Delving into the properties individually:

1. Earned runs (E) or total runs allowed (T)

A system that produces an estimate in earned runs (or ERA) will get an E code; those that estimate total runs get a T. This is pretty straightforward and needs no further explanation.

2. Result inputs (R), defense-independent inputs (D), or batted ball inputs (B)

Some of the categories used have a bit of overlap; batted ball inputs are defense-independent, but make a more restrictive grouping.

By result inputs, I mean traditional statistics: hits allowed, walks, strikeouts, and the like. Defense-independent inputs remove non-HR hits from consideration. Batted ball inputs can include walks, strikeouts, and hit batters in addition to batted ball types, of course.

3. Dynamic (D) or static (S) weighting

Any fully linear formula is static; any formula that involves interaction (to use SIERA's term) between events is dynamic. Generally, dynamic formulas in this category will be any that use a dynamic run estimator like Runs Created or Base Runs as its foundation, although there are two notable exceptions, both from __Baseball Prospectus__.

4. Regression-based (R)

As I describe it above, this category would cover whether the run estimator used was model-based (like RC, BsR, Markov models, etc.), used linear weights, or used regression. As such, it obviously would largely repeat the property of the metric covered by the third criteria. Additionally, regression is not a mutually-exclusive category, as both models and linear weight formulas could be at least partially regression-based. So instead, I'm just going to include a "-R" at the end of the classification for formulas that are regression-generated.

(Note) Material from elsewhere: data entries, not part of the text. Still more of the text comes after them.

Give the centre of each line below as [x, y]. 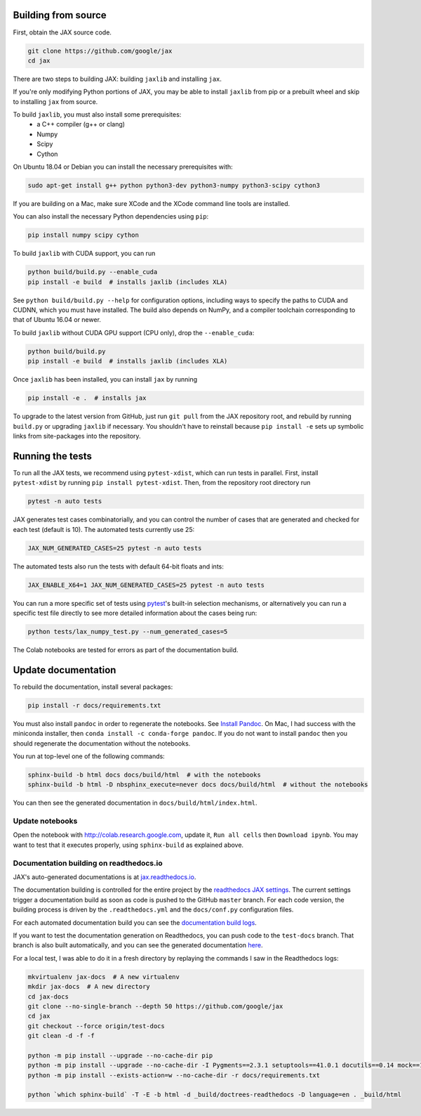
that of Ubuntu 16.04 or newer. [57, 320]
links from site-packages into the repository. [77, 436]
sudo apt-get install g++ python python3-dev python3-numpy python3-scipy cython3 [174, 185]
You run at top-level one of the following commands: [89, 756]
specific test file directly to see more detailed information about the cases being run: [135, 613]
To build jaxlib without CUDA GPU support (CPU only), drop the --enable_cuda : [134, 332]
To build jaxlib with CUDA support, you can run [84, 254]
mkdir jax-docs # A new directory [89, 987]
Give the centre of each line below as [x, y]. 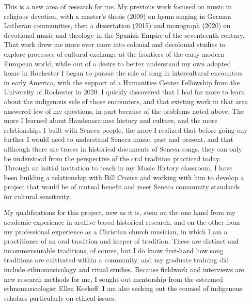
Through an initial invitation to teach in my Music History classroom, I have [118, 168]
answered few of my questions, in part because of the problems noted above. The [124, 111]
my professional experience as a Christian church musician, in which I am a [116, 231]
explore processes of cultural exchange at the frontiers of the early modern [114, 54]
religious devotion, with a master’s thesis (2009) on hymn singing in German [118, 16]
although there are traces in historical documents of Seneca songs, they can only [123, 148]
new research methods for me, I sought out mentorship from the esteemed [114, 279]
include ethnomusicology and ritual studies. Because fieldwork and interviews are [124, 269]
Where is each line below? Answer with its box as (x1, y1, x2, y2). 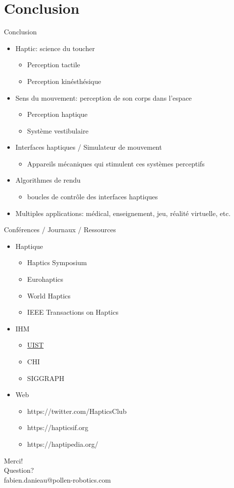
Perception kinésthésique (27, 76, 101, 86)
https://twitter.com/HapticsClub (27, 406, 127, 416)
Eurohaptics (27, 274, 64, 284)
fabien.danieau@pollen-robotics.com (4, 474, 111, 485)
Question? (4, 465, 34, 475)
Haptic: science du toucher (15, 43, 95, 53)
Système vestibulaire (27, 125, 89, 136)
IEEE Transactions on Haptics (27, 307, 118, 317)
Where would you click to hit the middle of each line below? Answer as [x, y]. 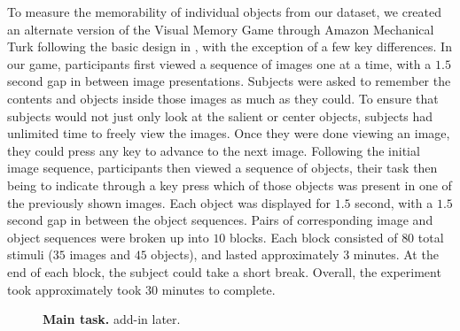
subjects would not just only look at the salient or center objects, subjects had [220, 115]
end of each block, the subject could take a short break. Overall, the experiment [224, 271]
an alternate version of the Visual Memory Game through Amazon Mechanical [221, 29]
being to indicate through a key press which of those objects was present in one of [230, 185]
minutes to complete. [218, 289]
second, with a [394, 202]
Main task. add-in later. [112, 319]
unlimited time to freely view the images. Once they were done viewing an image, [229, 133]
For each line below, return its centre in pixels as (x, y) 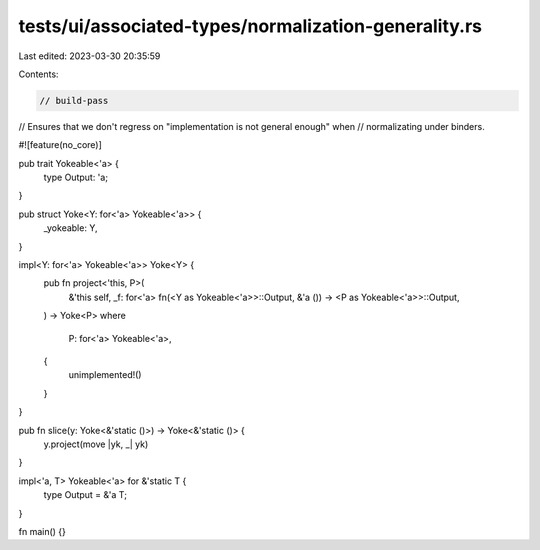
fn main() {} (42, 531)
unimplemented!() (105, 375)
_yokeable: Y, (70, 228)
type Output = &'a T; (85, 495)
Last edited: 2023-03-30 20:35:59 (89, 56)
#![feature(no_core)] (60, 145)
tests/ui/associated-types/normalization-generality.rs (250, 26)
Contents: (38, 74)

This is not intended to be a scarlet letter of any kind, but I can see where some readers might get that impression. I just think it is helpful to have a further understanding of where event weights are coming from and to distinguish between methods that get their dynamism from the run estimator used and which get it from conscious choices of the creator to add interactive terms--distinctions that would otherwise be glossed over by this classification system.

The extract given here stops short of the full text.